On October 14th at 8:45 am, my watch battery died. The date is significant because it is the morning when we finally left two weeks of quarantine in Tel Aviv and held our new grandson in our arms for the first time.
As I write these words, I am sitting on my return flight home. Recollecting two magical weeks with Sagi, Sarah and newborn Carmel Louis, I can see now the significance of lacking a functioning watch.
What time was it? It was the present moment in every moment.
I have tried to be intentional for many years, studying and practicing mindfulness, even having the chutzpah to teach it.
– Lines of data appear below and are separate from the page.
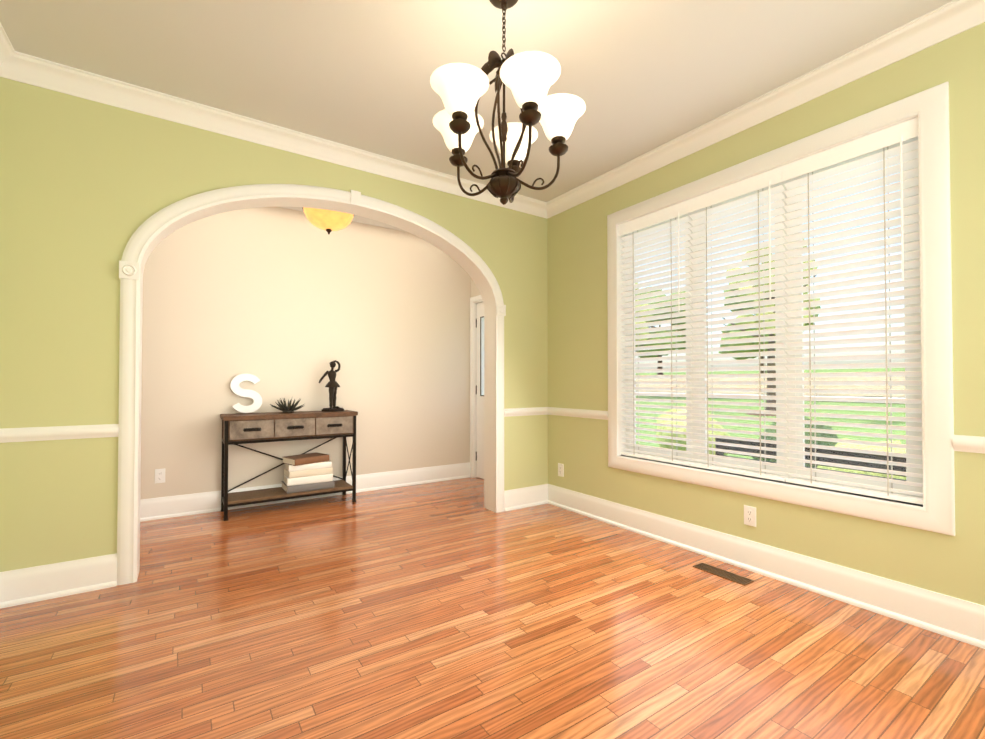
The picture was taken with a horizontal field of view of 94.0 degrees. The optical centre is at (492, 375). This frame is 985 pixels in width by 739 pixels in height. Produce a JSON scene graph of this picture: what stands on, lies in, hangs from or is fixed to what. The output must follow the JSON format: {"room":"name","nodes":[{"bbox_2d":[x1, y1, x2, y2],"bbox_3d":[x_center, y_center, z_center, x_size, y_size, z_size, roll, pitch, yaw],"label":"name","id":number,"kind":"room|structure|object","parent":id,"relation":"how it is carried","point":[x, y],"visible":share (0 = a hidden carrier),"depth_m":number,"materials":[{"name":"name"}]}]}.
{"room":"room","nodes":[
{"label":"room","id":0,"kind":"room"},
{"bbox_2d":[0,77,547,571],"bbox_3d":[-1.086,-0.211,3.289,3.750,2.740,0.150,1,-1,-34],"label":"wall","id":1,"kind":"structure","parent":0,"point":[88,187],"depth_m":2.48,"materials":[{"name":"green paint"}]},
{"bbox_2d":[117,184,505,584],"bbox_3d":[-1.022,-0.074,3.321,2.605,2.466,0.216,1,-1,-34],"label":"door frame","id":2,"kind":"structure","parent":1,"relation":"attached to","point":[151,233],"depth_m":2.88,"materials":[{"name":"white wood"}]},
{"bbox_2d":[140,207,470,499],"bbox_3d":[-2.333,-0.200,4.114,5.200,2.740,0.150,1,-1,-34],"label":"wall","id":3,"kind":"structure","parent":0,"point":[283,303],"depth_m":4.35,"materials":[{"name":"beige paint"}]},
{"bbox_2d":[155,468,164,482],"bbox_3d":[-2.712,0.820,3.749,0.070,0.114,0.010,1,-1,-34],"label":"outlet","id":4,"kind":"object","parent":3,"relation":"attached to","point":[159,475],"visible":1,"depth_m":3.75,"materials":[{"name":"white plastic"}]},
{"bbox_2d":[140,462,469,521],"bbox_3d":[-2.283,1.084,4.021,4.900,0.170,0.030,1,-1,-34],"label":"baseboard","id":5,"kind":"structure","parent":3,"relation":"attached to","point":[205,502],"depth_m":4.28,"materials":[{"name":"white wood"}]},
{"bbox_2d":[0,0,952,231],"bbox_3d":[-0.892,-1.661,1.989,5.200,0.120,5.320,1,-1,-34],"label":"ceiling","id":6,"kind":"structure","parent":0,"point":[639,77],"depth_m":2.29,"materials":[{"name":"white paint"}]},
{"bbox_2d":[0,23,19,81],"bbox_3d":[-1.424,-1.565,0.799,0.092,0.105,3.640,1,-1,-34],"label":"crown molding","id":7,"kind":"structure","parent":6,"relation":"attached to","point":[9,58],"depth_m":2.27,"materials":[{"name":"white wood"}]},
{"bbox_2d":[302,207,353,233],"bbox_3d":[-1.405,-1.390,3.947,0.420,0.364,0.420,1,-1,-34],"label":"flush-mount light","id":8,"kind":"object","parent":6,"relation":"attached to","point":[328,221],"visible":0.62,"depth_m":3.84,"materials":[{"name":"yellow glass"}]},
{"bbox_2d":[430,0,585,204],"bbox_3d":[0.043,-1.157,1.911,0.662,0.890,0.666,1,-1,-34],"label":"chandelier","id":9,"kind":"object","parent":6,"relation":"hanging from","point":[528,78],"visible":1,"depth_m":1.86,"materials":[{"name":"white glass"}]},
{"bbox_2d":[0,477,984,738],"bbox_3d":[-0.892,1.169,1.948,5.200,0.060,5.320,1,-1,-34],"label":"floor","id":10,"kind":"structure","parent":0,"point":[448,609],"depth_m":1.95,"materials":[{"name":"brown wood"}]},
{"bbox_2d":[0,553,116,608],"bbox_3d":[-2.240,1.061,2.387,0.449,0.170,0.030,1,-1,-34],"label":"baseboard","id":11,"kind":"structure","parent":10,"relation":"on","point":[56,580],"depth_m":2.38,"materials":[{"name":"white wood"}]},
{"bbox_2d":[220,410,357,520],"bbox_3d":[-1.794,0.753,4.104,1.084,0.835,0.394,1,-1,-34],"label":"console table","id":12,"kind":"object","parent":10,"relation":"on","point":[242,428],"visible":0.94,"depth_m":3.97,"materials":[{"name":"brown wood"}]},
{"bbox_2d":[230,374,261,412],"bbox_3d":[-2.178,0.159,4.067,0.248,0.351,0.077,1,-1,-34],"label":"letter","id":13,"kind":"object","parent":12,"relation":"on","point":[238,390],"visible":0.98,"depth_m":4.05,"materials":[{"name":"white"}]},
{"bbox_2d":[271,398,304,412],"bbox_3d":[-1.841,0.263,4.128,0.299,0.143,0.284,1,-1,-34],"label":"succulent","id":14,"kind":"object","parent":12,"relation":"on","point":[285,408],"visible":1,"depth_m":4.11,"materials":[{"name":"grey plant"}]},
{"bbox_2d":[281,452,334,493],"bbox_3d":[-1.678,0.876,4.175,0.413,0.295,0.313,1,-1,-34],"label":"books","id":15,"kind":"object","parent":12,"relation":"on","point":[308,472],"visible":1,"depth_m":4.08,"materials":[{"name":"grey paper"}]},
{"bbox_2d":[319,360,343,411],"bbox_3d":[-1.516,0.096,4.333,0.225,0.483,0.174,1,-1,-34],"label":"figurine","id":16,"kind":"object","parent":12,"relation":"on","point":[332,384],"visible":1,"depth_m":4.31,"materials":[{"name":"brown metal"}]},
{"bbox_2d":[693,562,753,585],"bbox_3d":[1.331,1.147,2.663,0.100,0.005,0.310,1,-1,-34],"label":"floor vent","id":17,"kind":"object","parent":10,"relation":"in","point":[731,576],"visible":1,"depth_m":2.65,"materials":[{"name":"brown metal"}]},
{"bbox_2d":[471,22,984,605],"bbox_3d":[1.204,-0.210,3.375,0.150,2.740,5.020,1,-1,-34],"label":"wall","id":18,"kind":"structure","parent":0,"point":[945,564],"depth_m":2.46,"materials":[{"name":"green paint"}]},
{"bbox_2d":[16,52,547,216],"bbox_3d":[-0.957,-1.530,3.249,3.360,0.105,0.092,1,-1,-34],"label":"crown molding","id":19,"kind":"structure","parent":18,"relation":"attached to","point":[35,71],"depth_m":2.83,"materials":[{"name":"white wood"}]},
{"bbox_2d":[470,295,482,477],"bbox_3d":[0.096,0.131,5.005,0.172,2.105,1.060,1,-1,-34],"label":"door frame","id":20,"kind":"structure","parent":18,"relation":"attached to","point":[475,301],"depth_m":5.36,"materials":[{"name":"white wood"}]},
{"bbox_2d":[476,302,483,478],"bbox_3d":[0.057,0.166,4.993,0.094,2.018,0.928,1,-1,-34],"label":"front door","id":21,"kind":"structure","parent":18,"relation":"in","point":[480,390],"depth_m":5.30,"materials":[{"name":"white wood"}]},
{"bbox_2d":[504,484,547,510],"bbox_3d":[0.295,1.085,4.089,0.464,0.170,0.030,1,-1,-34],"label":"baseboard","id":22,"kind":"structure","parent":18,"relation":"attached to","point":[519,498],"depth_m":4.08,"materials":[{"name":"white wood"}]},
{"bbox_2d":[558,463,563,476],"bbox_3d":[0.609,0.845,4.104,0.010,0.114,0.070,1,-1,-34],"label":"electrical outlet","id":23,"kind":"object","parent":18,"relation":"attached to","point":[560,469],"visible":1,"depth_m":4.10,"materials":[{"name":"white plastic"}]},
{"bbox_2d":[744,505,755,526],"bbox_3d":[1.530,0.836,2.731,0.010,0.114,0.070,1,-1,-34],"label":"electrical outlet","id":24,"kind":"object","parent":18,"relation":"attached to","point":[750,515],"visible":1,"depth_m":2.73,"materials":[{"name":"white plastic"}]},
{"bbox_2d":[540,0,984,218],"bbox_3d":[1.488,-1.537,2.754,0.092,0.105,3.640,1,-1,-34],"label":"crown molding","id":25,"kind":"structure","parent":18,"relation":"attached to","point":[937,25],"depth_m":2.48,"materials":[{"name":"white wood"}]},
{"bbox_2d":[548,484,984,648],"bbox_3d":[1.514,1.066,2.733,0.030,0.170,3.640,1,-1,-34],"label":"baseboard","id":26,"kind":"structure","parent":18,"relation":"attached to","point":[951,617],"depth_m":2.47,"materials":[{"name":"white wood"}]},
{"bbox_2d":[607,81,954,535],"bbox_3d":[1.516,-0.288,2.869,0.147,2.000,1.970,1,-1,-34],"label":"window unit","id":27,"kind":"structure","parent":18,"relation":"in","point":[853,479],"depth_m":2.35,"materials":[{"name":"white wood"}]},
{"bbox_2d":[619,117,922,504],"bbox_3d":[1.499,-0.290,2.857,0.074,1.788,1.764,1,-1,-34],"label":"window blinds","id":28,"kind":"object","parent":27,"relation":"attached to","point":[900,133],"visible":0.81,"depth_m":2.59,"materials":[{"name":"white plastic"}]},
{"bbox_3d":[-1.483,-0.250,0.650,0.150,2.740,3.790,1,-1,-34],"label":"wall","id":29,"kind":"structure","parent":0,"visible":0},
{"bbox_2d":[0,424,118,442],"bbox_3d":[-2.250,0.301,2.395,0.469,0.070,0.024,1,-1,-34],"label":"trim","id":30,"kind":"structure","parent":29,"relation":"attached to","point":[105,430],"depth_m":2.38,"materials":[{"name":"white wood"}]},
{"bbox_2d":[504,407,546,416],"bbox_3d":[0.297,0.325,4.105,0.474,0.070,0.024,1,-1,-34],"label":"trim","id":31,"kind":"structure","parent":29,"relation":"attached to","point":[509,412],"depth_m":4.09,"materials":[{"name":"white wood"}]},
{"bbox_2d":[547,407,607,419],"bbox_3d":[0.709,0.323,3.950,0.024,0.070,0.740,1,-1,-34],"label":"trim","id":32,"kind":"structure","parent":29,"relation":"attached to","point":[582,413],"depth_m":3.90,"materials":[{"name":"white wood"}]},
{"bbox_2d":[953,435,984,453],"bbox_3d":[2.263,0.290,1.633,0.024,0.070,0.900,1,-1,-34],"label":"trim","id":33,"kind":"structure","parent":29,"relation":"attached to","point":[972,444],"depth_m":1.96,"materials":[{"name":"white wood"}]},
{"label":"outside","id":34,"kind":"structure","parent":0,"visible":0},
{"bbox_2d":[636,377,904,398],"bbox_3d":[28.733,-0.062,24.849,15.000,2.983,130.000,1,-1,-34],"label":"road","id":35,"kind":"structure","parent":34,"point":[806,386],"depth_m":35.76,"materials":[{"name":"grey asphalt"}]},
{"bbox_2d":[636,368,905,458],"bbox_3d":[35.688,-0.966,29.529,86.250,5.711,130.000,1,-1,-34],"label":"lawn","id":36,"kind":"structure","parent":34,"point":[882,431],"depth_m":18.34,"materials":[{"name":"green plant"}]},
{"bbox_2d":[635,283,655,351],"bbox_3d":[10.254,-3.026,37.407,5.772,9.650,6.316,1,-1,-34],"label":"tree","id":37,"kind":"object","parent":36,"relation":"on","point":[644,321],"depth_m":35.37,"materials":[{"name":"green plant"}]},
{"bbox_2d":[635,286,685,374],"bbox_3d":[23.793,-5.966,66.204,11.332,14.182,11.619,1,-1,-34],"label":"tree","id":38,"kind":"object","parent":36,"relation":"on","point":[680,348],"depth_m":63.13,"materials":[{"name":"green plant"}]},
{"bbox_2d":[718,268,820,373],"bbox_3d":[29.281,-5.428,49.355,9.428,13.290,10.172,1,-1,-34],"label":"tree","id":39,"kind":"object","parent":36,"relation":"on","point":[752,343],"depth_m":48.71,"materials":[{"name":"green plant"}]},
{"bbox_2d":[723,239,820,415],"bbox_3d":[10.985,-1.845,17.971,4.092,6.967,3.144,1,-1,-34],"label":"tree","id":40,"kind":"object","parent":36,"relation":"on","point":[771,371],"depth_m":17.86,"materials":[{"name":"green plant"}]},
{"bbox_2d":[656,405,905,479],"bbox_3d":[4.338,1.013,4.900,2.795,1.278,7.039,1,-1,-34],"label":"bushes","id":41,"kind":"object","parent":36,"relation":"on","point":[870,447],"depth_m":5.76,"materials":[{"name":"green plant"}]},
{"bbox_3d":[2.167,1.540,3.755,1.900,0.150,6.620,1,-1,-34],"label":"porch","id":42,"kind":"object","parent":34,"visible":0},
{"bbox_2d":[715,436,905,480],"bbox_3d":[2.312,0.997,3.366,0.600,0.925,1.740,1,-1,-34],"label":"bench","id":43,"kind":"object","parent":42,"relation":"on","point":[864,464],"depth_m":3.47,"materials":[{"name":"black"}]}
]}
But for the first time, I experienced complete presence without working at it.
Carmel Louis was my teacher.
What time was it? Without my watch and with my phone tucked away, it was just this moment.
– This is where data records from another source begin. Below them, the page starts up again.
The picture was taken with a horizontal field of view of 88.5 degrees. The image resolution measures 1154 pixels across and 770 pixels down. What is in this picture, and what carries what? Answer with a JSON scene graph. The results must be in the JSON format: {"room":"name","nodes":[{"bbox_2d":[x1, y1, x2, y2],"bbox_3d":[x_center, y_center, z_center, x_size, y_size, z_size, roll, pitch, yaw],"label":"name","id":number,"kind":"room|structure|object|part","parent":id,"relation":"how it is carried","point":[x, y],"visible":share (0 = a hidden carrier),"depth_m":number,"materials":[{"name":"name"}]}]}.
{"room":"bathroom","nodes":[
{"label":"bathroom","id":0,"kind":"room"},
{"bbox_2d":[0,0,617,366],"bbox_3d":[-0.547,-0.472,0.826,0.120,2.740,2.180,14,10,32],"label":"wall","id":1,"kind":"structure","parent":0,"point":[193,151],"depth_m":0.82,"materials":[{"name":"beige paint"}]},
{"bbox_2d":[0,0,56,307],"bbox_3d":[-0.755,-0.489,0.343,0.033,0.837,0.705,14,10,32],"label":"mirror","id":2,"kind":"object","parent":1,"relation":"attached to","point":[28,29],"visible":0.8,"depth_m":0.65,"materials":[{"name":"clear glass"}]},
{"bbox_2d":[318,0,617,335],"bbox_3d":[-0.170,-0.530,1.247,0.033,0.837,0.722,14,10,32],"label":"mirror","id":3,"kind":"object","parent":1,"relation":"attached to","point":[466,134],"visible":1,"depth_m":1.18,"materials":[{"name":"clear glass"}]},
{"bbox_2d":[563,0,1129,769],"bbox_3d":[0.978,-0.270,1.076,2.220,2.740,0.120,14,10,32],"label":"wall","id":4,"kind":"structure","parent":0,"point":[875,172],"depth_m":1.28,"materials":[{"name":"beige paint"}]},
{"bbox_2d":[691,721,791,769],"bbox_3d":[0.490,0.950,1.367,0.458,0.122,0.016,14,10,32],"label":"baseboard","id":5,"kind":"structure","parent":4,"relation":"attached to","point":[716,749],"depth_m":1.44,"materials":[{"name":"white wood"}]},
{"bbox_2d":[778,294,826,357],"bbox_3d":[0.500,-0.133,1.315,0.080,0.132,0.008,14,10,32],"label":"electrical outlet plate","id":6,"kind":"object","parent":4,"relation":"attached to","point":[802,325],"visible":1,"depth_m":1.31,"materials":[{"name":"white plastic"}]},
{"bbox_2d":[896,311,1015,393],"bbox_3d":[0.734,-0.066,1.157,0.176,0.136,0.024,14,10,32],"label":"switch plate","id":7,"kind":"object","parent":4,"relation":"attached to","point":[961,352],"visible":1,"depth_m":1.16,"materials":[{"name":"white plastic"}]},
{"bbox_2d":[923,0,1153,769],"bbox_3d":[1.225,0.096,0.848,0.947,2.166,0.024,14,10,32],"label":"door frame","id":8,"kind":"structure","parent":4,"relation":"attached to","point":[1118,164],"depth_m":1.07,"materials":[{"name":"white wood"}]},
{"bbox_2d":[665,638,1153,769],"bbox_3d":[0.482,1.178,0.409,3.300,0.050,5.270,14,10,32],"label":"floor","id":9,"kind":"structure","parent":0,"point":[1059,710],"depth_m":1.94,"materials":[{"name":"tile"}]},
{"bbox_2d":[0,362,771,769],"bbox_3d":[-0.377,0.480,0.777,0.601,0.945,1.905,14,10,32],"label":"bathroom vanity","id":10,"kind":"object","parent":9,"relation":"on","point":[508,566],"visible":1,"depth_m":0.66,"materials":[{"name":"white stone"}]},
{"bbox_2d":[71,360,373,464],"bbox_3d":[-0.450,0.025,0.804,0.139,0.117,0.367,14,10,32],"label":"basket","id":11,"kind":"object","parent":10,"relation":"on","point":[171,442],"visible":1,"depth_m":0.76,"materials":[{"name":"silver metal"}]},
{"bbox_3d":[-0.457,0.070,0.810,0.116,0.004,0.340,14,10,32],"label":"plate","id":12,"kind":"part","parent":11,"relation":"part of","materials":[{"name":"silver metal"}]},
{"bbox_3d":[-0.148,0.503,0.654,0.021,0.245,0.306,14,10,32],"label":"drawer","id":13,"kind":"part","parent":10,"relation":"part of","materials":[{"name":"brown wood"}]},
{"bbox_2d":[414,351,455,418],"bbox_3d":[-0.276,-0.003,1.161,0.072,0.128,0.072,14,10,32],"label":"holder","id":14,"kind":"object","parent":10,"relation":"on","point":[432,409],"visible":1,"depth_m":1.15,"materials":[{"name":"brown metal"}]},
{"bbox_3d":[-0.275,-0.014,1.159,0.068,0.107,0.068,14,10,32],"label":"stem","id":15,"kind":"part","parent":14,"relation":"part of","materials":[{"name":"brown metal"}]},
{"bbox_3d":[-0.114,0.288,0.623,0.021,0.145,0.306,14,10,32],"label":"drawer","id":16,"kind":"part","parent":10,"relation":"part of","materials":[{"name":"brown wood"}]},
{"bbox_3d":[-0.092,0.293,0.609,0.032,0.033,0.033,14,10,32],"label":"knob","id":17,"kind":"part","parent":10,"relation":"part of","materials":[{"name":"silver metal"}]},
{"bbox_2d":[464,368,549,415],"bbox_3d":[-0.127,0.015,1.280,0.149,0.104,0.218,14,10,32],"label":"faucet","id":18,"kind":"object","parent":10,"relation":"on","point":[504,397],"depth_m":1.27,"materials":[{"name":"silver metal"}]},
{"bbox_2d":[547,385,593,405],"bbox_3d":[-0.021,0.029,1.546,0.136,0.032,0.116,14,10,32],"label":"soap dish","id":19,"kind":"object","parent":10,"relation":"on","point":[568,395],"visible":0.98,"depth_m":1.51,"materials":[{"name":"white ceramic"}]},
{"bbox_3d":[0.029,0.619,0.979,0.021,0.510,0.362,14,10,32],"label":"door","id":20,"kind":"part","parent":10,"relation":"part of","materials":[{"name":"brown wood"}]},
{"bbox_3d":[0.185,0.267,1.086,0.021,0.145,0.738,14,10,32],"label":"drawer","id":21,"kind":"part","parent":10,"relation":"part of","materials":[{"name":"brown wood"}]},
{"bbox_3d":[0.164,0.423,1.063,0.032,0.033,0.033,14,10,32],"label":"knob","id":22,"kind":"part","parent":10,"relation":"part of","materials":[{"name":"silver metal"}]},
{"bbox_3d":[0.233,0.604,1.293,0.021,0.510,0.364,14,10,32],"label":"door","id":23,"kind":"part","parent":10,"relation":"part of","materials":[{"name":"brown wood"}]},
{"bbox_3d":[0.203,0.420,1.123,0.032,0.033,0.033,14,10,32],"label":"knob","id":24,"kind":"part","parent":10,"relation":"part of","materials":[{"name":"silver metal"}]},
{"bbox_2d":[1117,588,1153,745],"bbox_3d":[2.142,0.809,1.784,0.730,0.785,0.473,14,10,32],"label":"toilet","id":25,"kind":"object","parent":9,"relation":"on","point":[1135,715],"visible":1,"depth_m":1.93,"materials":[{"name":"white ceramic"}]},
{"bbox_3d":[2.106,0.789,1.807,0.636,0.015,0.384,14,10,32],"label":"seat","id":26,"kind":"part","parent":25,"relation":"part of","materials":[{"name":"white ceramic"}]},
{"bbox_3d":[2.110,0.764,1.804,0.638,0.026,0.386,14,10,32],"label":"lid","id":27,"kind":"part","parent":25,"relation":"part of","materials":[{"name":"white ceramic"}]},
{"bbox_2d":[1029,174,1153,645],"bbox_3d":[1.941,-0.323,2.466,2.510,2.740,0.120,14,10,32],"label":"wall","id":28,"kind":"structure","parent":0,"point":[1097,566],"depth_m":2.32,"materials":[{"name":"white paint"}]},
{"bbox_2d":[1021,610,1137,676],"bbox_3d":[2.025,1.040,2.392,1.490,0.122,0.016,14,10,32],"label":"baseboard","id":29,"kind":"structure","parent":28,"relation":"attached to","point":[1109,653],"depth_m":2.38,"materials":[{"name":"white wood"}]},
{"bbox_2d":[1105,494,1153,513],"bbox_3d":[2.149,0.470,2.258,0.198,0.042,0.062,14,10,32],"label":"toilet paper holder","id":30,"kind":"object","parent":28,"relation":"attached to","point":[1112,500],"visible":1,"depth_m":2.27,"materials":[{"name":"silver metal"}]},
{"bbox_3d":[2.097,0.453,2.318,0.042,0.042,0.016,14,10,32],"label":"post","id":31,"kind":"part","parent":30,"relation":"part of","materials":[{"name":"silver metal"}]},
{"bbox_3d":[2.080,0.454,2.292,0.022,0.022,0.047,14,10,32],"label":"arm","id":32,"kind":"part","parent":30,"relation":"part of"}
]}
It was time for Carmel to cuddle in my arms, listening to me sing “White Cliffs of Dover.”
It was time for Sagi and Sarah to give Carmel a bath. (He screamed throughout!)
It was time to bless Carmel for Shabbat.
It was time to push Carmel’s stroller to the tayelet (the walkway beside the Mediterranean) to see the sunset.
It was time to take three chicken pot pies out of the oven, one for dinner, one for Josh, and one for the freezer.
It was time to sit on the balcony beside Sagi’s herb garden as Sarah nursed Carmel.
It was time to stare endlessly at Carmel Louis Fainshtain Drill, mesmerized by every expression that passed across his tiny face.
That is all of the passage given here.